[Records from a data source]
* * * * *

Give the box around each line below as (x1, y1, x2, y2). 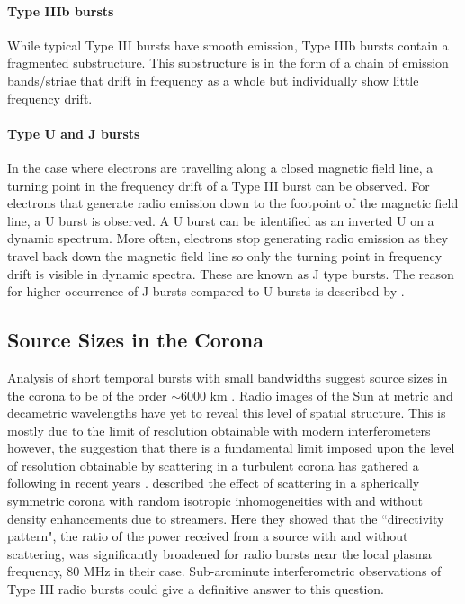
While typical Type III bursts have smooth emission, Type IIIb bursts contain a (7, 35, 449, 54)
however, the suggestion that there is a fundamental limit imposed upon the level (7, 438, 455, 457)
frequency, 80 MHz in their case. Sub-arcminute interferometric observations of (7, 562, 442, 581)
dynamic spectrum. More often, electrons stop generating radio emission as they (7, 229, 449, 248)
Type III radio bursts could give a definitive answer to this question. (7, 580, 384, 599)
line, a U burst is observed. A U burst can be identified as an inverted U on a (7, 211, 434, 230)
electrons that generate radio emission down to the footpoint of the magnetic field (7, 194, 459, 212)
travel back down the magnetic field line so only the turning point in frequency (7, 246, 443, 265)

* * * * *

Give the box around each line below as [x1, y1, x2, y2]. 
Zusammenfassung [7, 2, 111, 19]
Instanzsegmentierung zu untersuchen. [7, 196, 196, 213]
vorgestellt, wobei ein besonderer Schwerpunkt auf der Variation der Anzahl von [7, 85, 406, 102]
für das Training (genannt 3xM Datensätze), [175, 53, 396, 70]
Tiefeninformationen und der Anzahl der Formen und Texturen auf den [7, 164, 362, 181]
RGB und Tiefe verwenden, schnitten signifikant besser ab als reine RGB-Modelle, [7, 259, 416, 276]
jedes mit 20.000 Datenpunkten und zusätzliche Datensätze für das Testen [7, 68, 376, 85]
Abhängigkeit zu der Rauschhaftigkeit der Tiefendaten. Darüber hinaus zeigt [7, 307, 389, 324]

* * * * *

All that is wanted is the stretch of lines above from the one containing "frequency, 80 MHz" through the one containing "electrons that generate", duplicated exactly.

Task solution
frequency, 80 MHz in their case. Sub-arcminute interferometric observations of (7, 562, 442, 581)
dynamic spectrum. More often, electrons stop generating radio emission as they (7, 229, 449, 248)
Type III radio bursts could give a definitive answer to this question. (7, 580, 384, 599)
line, a U burst is observed. A U burst can be identified as an inverted U on a (7, 211, 434, 230)
electrons that generate radio emission down to the footpoint of the magnetic field (7, 194, 459, 212)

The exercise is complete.